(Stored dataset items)
Content starts

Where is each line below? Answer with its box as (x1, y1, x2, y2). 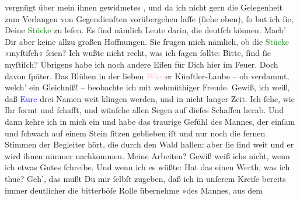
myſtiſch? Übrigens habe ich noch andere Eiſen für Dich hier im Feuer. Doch (5, 58, 278, 70)
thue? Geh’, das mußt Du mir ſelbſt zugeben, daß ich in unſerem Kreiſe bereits (5, 172, 286, 184)
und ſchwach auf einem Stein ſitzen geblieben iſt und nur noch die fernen (5, 127, 266, 139)
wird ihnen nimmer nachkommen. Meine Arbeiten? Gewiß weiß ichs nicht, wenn (5, 149, 290, 162)
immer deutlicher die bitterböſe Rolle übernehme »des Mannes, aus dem (5, 184, 263, 196)
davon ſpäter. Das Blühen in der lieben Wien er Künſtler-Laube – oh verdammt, (5, 69, 289, 82)
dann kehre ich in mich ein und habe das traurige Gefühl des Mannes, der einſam (5, 115, 295, 127)
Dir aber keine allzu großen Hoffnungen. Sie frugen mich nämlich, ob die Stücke (5, 35, 289, 47)

Content ends

Word for word, give back each entry from above, but skip any picture.

Where is each line below? Answer with its box as (x1, y1, x2, y2). 
myſtiſch? Übrigens habe ich noch andere Eiſen für Dich hier im Feuer. Doch (5, 58, 278, 70)
thue? Geh’, das mußt Du mir ſelbſt zugeben, daß ich in unſerem Kreiſe bereits (5, 172, 286, 184)
und ſchwach auf einem Stein ſitzen geblieben iſt und nur noch die fernen (5, 127, 266, 139)
wird ihnen nimmer nachkommen. Meine Arbeiten? Gewiß weiß ichs nicht, wenn (5, 149, 290, 162)
immer deutlicher die bitterböſe Rolle übernehme »des Mannes, aus dem (5, 184, 263, 196)
davon ſpäter. Das Blühen in der lieben Wien er Künſtler-Laube – oh verdammt, (5, 69, 289, 82)
dann kehre ich in mich ein und habe das traurige Gefühl des Mannes, der einſam (5, 115, 295, 127)
Dir aber keine allzu großen Hoffnungen. Sie frugen mich nämlich, ob die Stücke (5, 35, 289, 47)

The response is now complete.